Looking at the solution I am still not entirely sure, but I am pretty sure there are corner cases it breaks where the shortest path back from end of prefix allows for a short-cut that skips the selected prefix edges but there exists another ‘short path’ back which doesn’t cause that problem. The solution does a simultaneous 2 starting point shortest path by priority first search. One starting point is vertex 1 with initial cost 0, the other is the end of the current prefix being considered, with a cost implied by the minimum for each edge in that prefix (minus a half to give it priority since equally fast is still on the shortest path). Each of the prefix edges are forced to have weight minimal. If we are at a vertex which has a fractional best cost, we use minimal weight for outgoing edges, because our prefix shortest path got there first, so its always good. Otherwise we use maximal weight for outgoing edges, since the raw search got there first, which is bad. If the destination vertex ends up being fractional, shortest path has succeeded with the prefix.
Q4) Given a starting list of boolean values, determine the average sum of the number of consecutive true values starting from randomly selected locations until the first false to the right (wrapping back to the beginning if needed), if each found false location becomes true, and the process repeats until every value is true.

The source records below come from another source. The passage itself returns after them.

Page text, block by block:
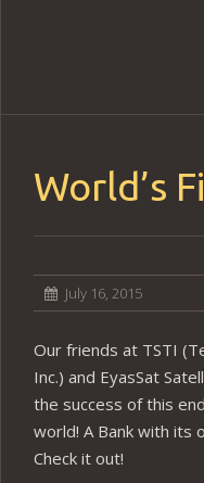
Skip to content
World’s
July 16, 2015
Our friends at TSTI
Inc.) and EyasSat
the success of this
world! A Bank with its
Check it out!
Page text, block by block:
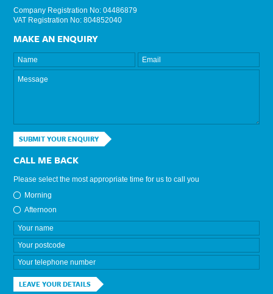
Company Registration No: 04486879
VAT Registration No: 804852040
MAKE AN ENQUIRY
SUBMIT YOUR ENQUIRY
CALL ME BACK
Please select the most appropriate time for us to call you
Morning
Afternoon
LEAVE YOUR DETAILS
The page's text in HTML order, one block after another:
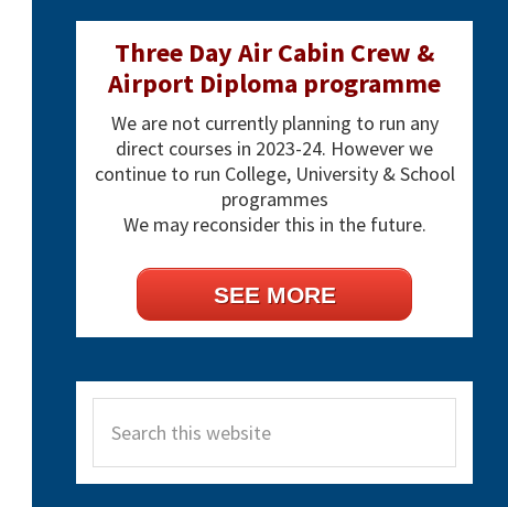
Three Day Air Cabin Crew &
Airport Diploma programme
We are not currently planning to run any
direct courses in 2023-24. However we
continue to run College, University & School
programmes
We may reconsider this in the future.
SEE MORE
this
website
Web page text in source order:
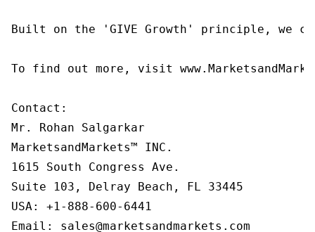
Built on the 'GIVE Growth' principle, we
To find out more, visit
Contact:
Mr. Rohan Salgarkar
MarketsandMarkets™ INC.
1615 South Congress Ave.
Suite 103, Delray Beach, FL 33445
USA: +1-888-600-6441
Email: sales@marketsandmarkets.com
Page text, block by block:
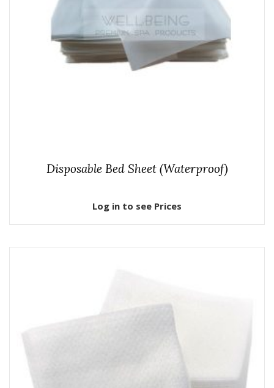
Disposable Bed Sheet (Waterproof)
Log in to see Prices
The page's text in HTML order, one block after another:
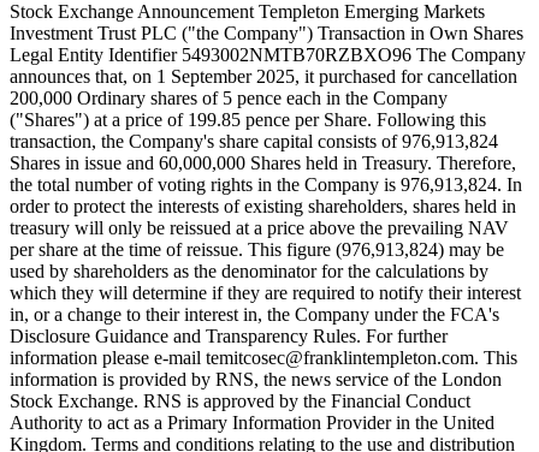
Stock Exchange Announcement Templeton Emerging Markets
Investment Trust PLC ("the Company") Transaction in Own Shares
Legal Entity Identifier 5493002NMTB70RZBXO96 The Company
announces that, on 1 September 2025, it purchased for cancellation
200,000 Ordinary shares of 5 pence each in the Company
("Shares") at a price of 199.85 pence per Share. Following this
transaction, the Company's share capital consists of 976,913,824
Shares in issue and 60,000,000 Shares held in Treasury. Therefore,
the total number of voting rights in the Company is 976,913,824. In
order to protect the interests of existing shareholders, shares held in
treasury will only be reissued at a price above the prevailing NAV
per share at the time of reissue. This figure (976,913,824) may be
used by shareholders as the denominator for the calculations by
which they will determine if they are required to notify their interest
in, or a change to their interest in, the Company under the FCA's
Disclosure Guidance and Transparency Rules. For further
information please e-mail temitcosec@franklintempleton.com. This
information is provided by RNS, the news service of the London
Stock Exchange. RNS is approved by the Financial Conduct
Authority to act as a Primary Information Provider in the United
Kingdom. Terms and conditions relating to the use and distribution

A4) Again this is a problem where the small input is quite easily achieved. With only 20 entries in the list, the problem can easily be recursively defined with a cache over the possible states in the list. Each state has 20 random approaches which have to be averaged to give the final value of that state.
Large input, I had no clue, so I went straight to the solutions. The solution is an O(N^3) approach by calculating the probability of filling a consecutive subsequence (including wrapping) of values with a specific member being last, and the expectation value of the same. Each of these calculations can be expressed in terms the items before the specific last entry to fill, and the ones after it and using some fancy combinatorics for the probability calculation. I won’t go into it here, you can always read the official contest analysis for more details.